歯車社員を目指せ!! それが半沢直樹になれるコツ

2013/10/02

仕事全般

歯車社員を目指せ!! それが半沢直樹になれるコツ

2011年に『社畜のススメ』(新潮新書)を執筆したところ、予想以上の反響があった。しかも、その中の過半数が「私のような働き方(筆者注:歯車的な働き方)でも良かったんだと思える論調に大変勇気付けられました」という内容のものだった。私はこれらの反響に改めてサラリーマン社会の縮図を見た思いがした。

先日最終回を迎えたTBSのドラマ『半沢直樹』が42.2%という驚異的な高視聴率を獲得したのは記憶に新しい。私も録画して欠かさず見たが、部下が上司をやっつける下克上のストーリーは実に痛快で、とてもワクワクしたものだ。『半沢直樹』に刺激され、自分の思い通りに仕事を推し進めるサラリーマン像に憧れた人々が増えたであろうことは容易に想像できる。「言われたことだけをやる歯車的なサラリーマンではなく、自らが自らの信じる通りに仕事をやり遂げるサラリーマンを目指そう」という感覚ではないだろうか。

ところがここに大変な落とし穴があることに気付かなければならない。

主人公である半沢直樹が、銀行から出向させられている同期の友人の不甲斐ない様を見て、剣道で性根を叩き直すシーンが何度か出てくるが、その時の半沢直樹は物凄く強く、また、絶対にブレない目がとても印象的なスーパーマンといった姿だ。仕事に対する取り組みもまさしく剣道的な一直線で豪快な技を連発し、その押しの強さで難局をことごとく乗り越えていく。この能力はどこで養われたのか。ドラマでは、それが見えない。そして、それこそが落とし穴なのだ。

『社畜のススメ』にも書いたが、半沢直樹のようにスーパーマン的に働けるサラリーマンほど、駆け出しの頃は組織の歯車としての貢献も充分にこなし、会社が教えることをすべて吸収する。だからこそ「思い通りに働ける能力が身に付く」と考えることが重要なのだ。ところが、新人として入社するみなさんは、歯車として地道に働いている自分の姿をイメージしたくないというのがホンネだろう(心とは裏腹に謙虚な発言に徹する人は多いかもしれないが)。誰もが自分の可能性を信じてバリバリ活躍している自分を想像したくなるものだ。

「思う存分活躍するためには、徹底的に知識や経験を習得するという歯車経験が下支えになる」という逆説的な真理に気付くのは、「豊富な経験を積み、残りのサラリーマン人生が見えてきた頃になってから」という「人生の皮肉」に遭遇することを若いうちはなかなか想像できないものだ。本文冒頭の読者感想は、「結果的に、抱いた夢の通りではなく、最後まで歯車としてしか働けなかったサラリーマン人生を勇気づけてくれた」という気持ちの表れでもあったのだ。

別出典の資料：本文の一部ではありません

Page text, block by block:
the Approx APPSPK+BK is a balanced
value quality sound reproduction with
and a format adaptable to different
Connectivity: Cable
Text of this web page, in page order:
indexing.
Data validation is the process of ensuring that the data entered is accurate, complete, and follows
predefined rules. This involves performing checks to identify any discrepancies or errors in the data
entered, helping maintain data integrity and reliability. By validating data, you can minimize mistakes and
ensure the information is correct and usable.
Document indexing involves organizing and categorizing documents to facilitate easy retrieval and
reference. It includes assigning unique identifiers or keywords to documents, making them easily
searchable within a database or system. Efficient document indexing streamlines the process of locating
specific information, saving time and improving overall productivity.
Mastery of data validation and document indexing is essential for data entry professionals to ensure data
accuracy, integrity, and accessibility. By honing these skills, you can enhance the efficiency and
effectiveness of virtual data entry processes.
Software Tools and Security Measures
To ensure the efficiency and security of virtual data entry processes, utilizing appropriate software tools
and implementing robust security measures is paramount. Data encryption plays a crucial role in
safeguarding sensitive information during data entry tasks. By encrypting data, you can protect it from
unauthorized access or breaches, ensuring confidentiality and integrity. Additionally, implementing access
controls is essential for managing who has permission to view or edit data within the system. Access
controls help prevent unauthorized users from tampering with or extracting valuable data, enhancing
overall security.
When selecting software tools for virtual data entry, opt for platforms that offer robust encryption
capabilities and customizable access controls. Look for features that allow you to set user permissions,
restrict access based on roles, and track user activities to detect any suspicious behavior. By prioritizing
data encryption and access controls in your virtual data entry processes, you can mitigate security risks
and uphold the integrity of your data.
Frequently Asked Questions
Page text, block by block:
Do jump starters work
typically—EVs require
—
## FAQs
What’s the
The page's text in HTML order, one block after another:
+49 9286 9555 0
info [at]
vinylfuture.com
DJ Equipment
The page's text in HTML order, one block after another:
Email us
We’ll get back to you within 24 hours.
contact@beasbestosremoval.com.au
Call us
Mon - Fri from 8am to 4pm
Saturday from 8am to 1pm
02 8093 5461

誰もが自分の思い通りに働きたいが、そのためには、思い通りに働ける"能力"が備わっていなければならない。その"能力"には、企画力や提案力だけではなく「関係者を思い通りに動かす力」が絶対に必要となる。つまり、自分が思い通りに働くためには、自分の考えた通りに動いてくれる、いわば"歯車"社員が必要になるのだ。この矛盾が、組織を円滑に動かす原動力といえる。

人は理屈で動くのではなく、権力か人間関係で動く。その権力を握るためにも結局は人間関係が重要となる。では、人間関係はどのように形成されるかといえば、持ちつ持たれつ、つまり、give and takeで苦楽をともにしたという下地が大切なのではないだろうか。歯車として上司や同僚などいろいろな人に役立った人間だからこそ、いざ思い通りに働ける立場になったときに、いままで関わってきた人が歯車として協力してくれるのだ。また、歯車の大切さを知るからこそ、歯車の扱い方も上手くなる。

「歯車になってはいけない」という甘い誘惑に触れる機会は今後も多いことだろう。しかし、賢明な読者のみなさんは、歯車として働くことこそが、思い通りのサラリーマン人生を送るための"能力"を身に付けることになるということを忘れないようにしてほしい。